Newsweek, owned by The Washington Post Co. . . . is bleeding red ink, losing nearly $20 million in the first quarter. Newsweek, whose circulation was as high as 3.1 million in recent years, plans to cut that to 1.5 million by the beginning of 2010, in part by discouraging renewals. The magazine will begin charging the average subscriber about 90 cents an issue, nearly double the current rate.
"If we can't convince a million and a half people we're worth less than a dollar a week, the market will have spoken," Meacham says. The newsstand price will also jump from $4.95 to $5.95, a buck more than Time.
(Hat-tip: Hot Air Headlines.) Raise the price and discourage subscriptions? Brilliant! And check out their "innovative" idea for revamping content:

Meacham, an admirer of the Economist, is fashioning a serious magazine for what he calls his base, with a heavy emphasis on politics and public policy.
Right. You're going to turn a mass-circulation news magazine into some sort of highbrow policy journal . . . weekly! And then watch the money roll in! If this isn't the stupidest business strategy in the history of journalism -- that's a pretty tough competition -- it's certainly in the Top Five.

Notice that Meacham's idea is to publish a magazine resembling a magazine that he likes to read. Call it the Narcissus Reflecting Pool Theory of journalism: If the top editor admires a certain publication, then trying to imitate that publication must be a good business strategy. What you are doing, therefore, is producing a publication for your own editors, rather than for the readers.

This is all very good if the editor is a visionary with a sense of what the reading public wants. But if your editor is a clueless dingbat like Jon Meacham, you're screwed.

My advice to Newsweek staffers: Update your resumes.

UPDATE: Welcome, fellow AOSHQ Morons! You might also enjoy my take on MoDoGate, and my most recent American Spectator column, "The Republicans Who Really Matter."

UPDATE II: Allahpundit loves me again!
It smells like they're trying to remake themselves into a lefty rag like the American Prospect albeit with a bit more populist appeal and investigative journalism. Not quite as highbrow as TNR, not quite as lowbrow as MSNBC, but extra "serious" and willing to charge a bit more for their new supposed prestige.
Now if I can just get him to front-page my Green Room post about the cowardice of the elite . . .

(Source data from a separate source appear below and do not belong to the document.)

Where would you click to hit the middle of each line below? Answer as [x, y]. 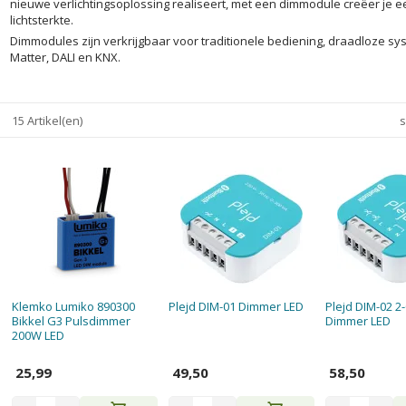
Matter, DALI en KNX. [65, 57]
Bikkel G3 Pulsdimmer [71, 321]
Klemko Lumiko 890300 [73, 306]
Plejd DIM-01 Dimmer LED [236, 306]
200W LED [38, 335]
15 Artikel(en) [47, 120]
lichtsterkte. [41, 20]
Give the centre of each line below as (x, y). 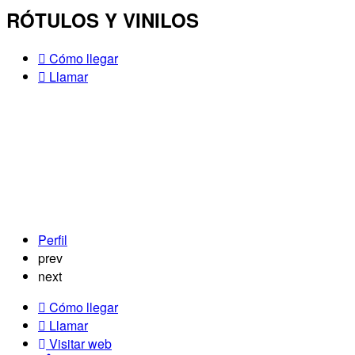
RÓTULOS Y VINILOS (103, 19)
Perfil (53, 239)
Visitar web (80, 343)
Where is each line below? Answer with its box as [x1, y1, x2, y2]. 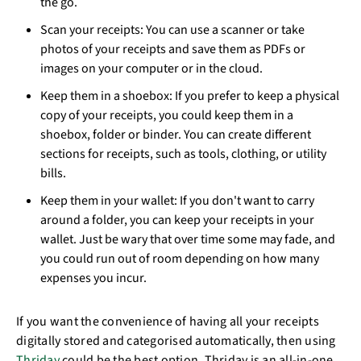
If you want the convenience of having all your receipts [16, 313, 319, 330]
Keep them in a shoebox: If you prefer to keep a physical [40, 87, 339, 105]
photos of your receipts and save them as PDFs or [40, 40, 305, 58]
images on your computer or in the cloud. [40, 60, 263, 77]
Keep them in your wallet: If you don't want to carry [40, 192, 314, 210]
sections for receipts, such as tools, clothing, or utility [40, 145, 326, 163]
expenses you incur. [40, 269, 151, 287]
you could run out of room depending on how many [40, 250, 319, 268]
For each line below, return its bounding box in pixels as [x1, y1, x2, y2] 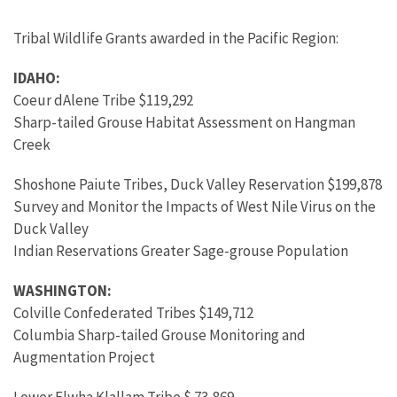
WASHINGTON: [13, 281, 112, 300]
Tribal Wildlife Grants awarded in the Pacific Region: [13, 28, 339, 48]
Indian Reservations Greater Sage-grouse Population [13, 241, 348, 261]
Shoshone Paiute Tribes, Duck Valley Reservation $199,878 [13, 175, 382, 194]
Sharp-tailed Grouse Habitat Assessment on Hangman [13, 113, 355, 132]
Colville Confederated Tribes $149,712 [13, 303, 253, 323]
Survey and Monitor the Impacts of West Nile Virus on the [13, 197, 376, 216]
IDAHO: [13, 68, 60, 88]
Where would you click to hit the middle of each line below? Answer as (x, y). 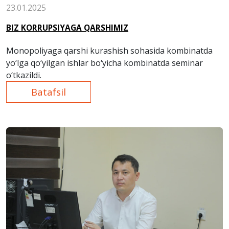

UPDATE III: Welcome NRO readers! Perhaps you'd like to sample some delicious lesbian cookies?

Saturday, March 21, 2009

Obama Ethics Rules: Bug or Feature?

by Smitty

Newsweak, by way of the Puffington Host, is aflutter because the Obama Administration has
hundreds of top government posts stand empty. One reason: over-the-top ethics rules are disqualifying or driving away some of the best and the brightest
Are we allowed to float the question of whether setting over-the-top ethics rules might, itself, be unethical because it leaves positions unstaffed, and could lead to impropriety?
It's the old law of unintended consequences: in order to satisfy a public desire for squeaky-clean government, elected officials have put at risk a more critical goal: dealing expeditiously with the financial crisis.
Couple of questions for the poor, victimized Administration:
  1. Does anyone, anyone, think that government is, was or will ever be "squeaky clean"?
  2. Does the person in the vegetative state you found in the previous question think that the 111th Congress or the Treasury has been dealing ethically with any of this?
Towards the end of the article we get another taste of "That Darn Technology Done Me Wrong Blues":
Times have changed, of course. There was no cable TV in the 1930s, and government is much more transparent today—not a bad thing. The Obama team has become more than a little sensitive to criticism. "The idea that government is at a total standstill is just ridiculous," says a White House aid speaking under the usual rules of anonymity. "We deserve some credit for what we've gotten done in the little time we've been here, especially considering the environment we're in."
Deserve? Only the Almighty knows what you or the Administration's members deserve, buddy. That the scope of my judgement is limited to the ballot box is surely a feature.